Some programming questions revisited:

1. Longest Common Subsequence: 

1. For two sequences X and Y, we determine Z as the LCS by iterating over each element in X as i and Y as j. The length of LCS is  

1. 0 if i = 0 or j = 0 

2. C[i-1, j-1] + 1 if i,j > 0 and xi = yj 

3. Max(c[I, j-1], c[i-1,j) if i,j > 0 and xi <> yj

2. Find longest increasing subsequence 

1. For element I from 0 to length of the sequence 

2.      For element j from 0 to I 
1. If criteria and best[j] + 1 > best[I] 
2. Update best[I] with best[j]+1

4. Merge Intervals 
   

   1. Sort the intervals based on start time 

   2. Using a stack initialized with the first interval 

   1. If the top of the stack is not overlapping with the next interval, push it on the stack 

   2. Update the end time of the top of the stack 

    
5. Given a string and a dictionary of words, determine if the string can be segmented into one or more dictionary words  

1. Assuming limited dictionary, maintain an array T of one more than string length such that 

1. T[i] = true implies 0 - i - 1 can be treated as a word boundary and segmented using dictionary, t[0] = true 

2. For each position in the string 

1. We evaluate only if there is a match 

2. Foreach word in the dictionary 

1. If the length + position is already a known word boundary or exceeds the string length, we continue 

2. We set this position as a word boundary 

2. We can simplify the code with 

1. Test both the presence of the substring before the position in the dictionary 

2. And recurse for the position beyond the substring 

5. Find the minimum number of one letter transformations from  

1. Each word could be associated with a number of steps.
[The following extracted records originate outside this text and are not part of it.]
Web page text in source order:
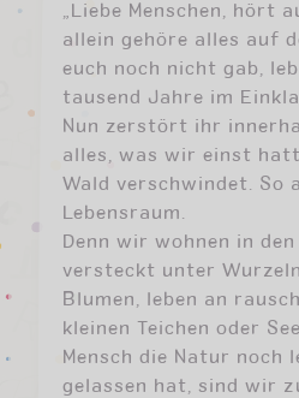
„Liebe Menschen, hört
allein gehöre alles auf
euch noch nicht gab,
tausend Jahre im
Nun zerstört ihr
alles, was wir einst
Wald verschwindet. So
Lebensraum.
Denn wir wohnen in den
versteckt unter
Blumen, leben an
kleinen Teichen oder
Mensch die Natur noch
gelassen hat, sind wir

This will help during BFS 

2. Starting with a  word 

1. If this is the destination word, return its step number 

2. For each of its positions 

1. Switch the character with one from a to z skipping itself 

1. If the dictionary contains this word 

1. add it to the queue with incremented step number 

2. remove the word from the dictionary 

6. Median of two sorted arrays 

1. Sequentially merge from both arrays by taking the minimum from either 

2. If one gets over, take from the other 

3. Stop after the desired number of elements in merged
Find the maximum rectangle under a histogram
1.       Initialize the return value
2.       For each histogram top as the top left of the rectangle,
a.       Find the span it has across the histogram
b.      If this area is greater than max, update max
3.       Return max